MusicGen, which became available as a public demo in June, generates music through text inputs. AudioGen creates sound effects -- such as laughing, barking dogs, footsteps etc. -- from written prompts. Lastly, Meta’s EnCodec decoder invites users to create higher quality music generation with less manipulation.
“Imagine a professional musician being able to explore new compositions without having to play a single note on an instrument,” Meta wrote in a blog post. “Or an indie game developer populating virtual worlds with realistic sound effects and ambient noise on a shoestring budget. Or a small business owner adding a soundtrack to their latest Instagram post with ease.”

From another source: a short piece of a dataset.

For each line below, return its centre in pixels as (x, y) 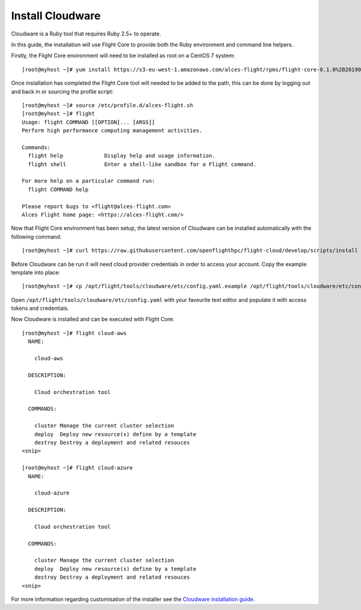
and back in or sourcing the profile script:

Meta adds that because they are open-sourced, the models are also intended for researchers and practitioners to train their own models with their own datasets in an effort to “help advance the state of the art.”
More specifically, Meta acknowledges that its models are trained on datasets that “lack diversity,” stating that “the music dataset used contains a larger portion of Western-style music and only contains audio-text pairs with text and metadata written in English.”
“By sharing the code for AudioCraft, we hope other researchers can more easily test new approaches to limit or eliminate potential bias in and misuse of generative models,” the company adds.
Although record labels and music artists have publicly protested against generative AI models due to copyright infringement issues, Meta believes its new product could become “a new type of instrument” and influence music creation in the vein of what synthesizers did for electronic music.
Meta says that it developed AudioCraft partly due to a lack of excitement around the use of generative AI for audio, which it believes “has seemed to lag a bit behind.”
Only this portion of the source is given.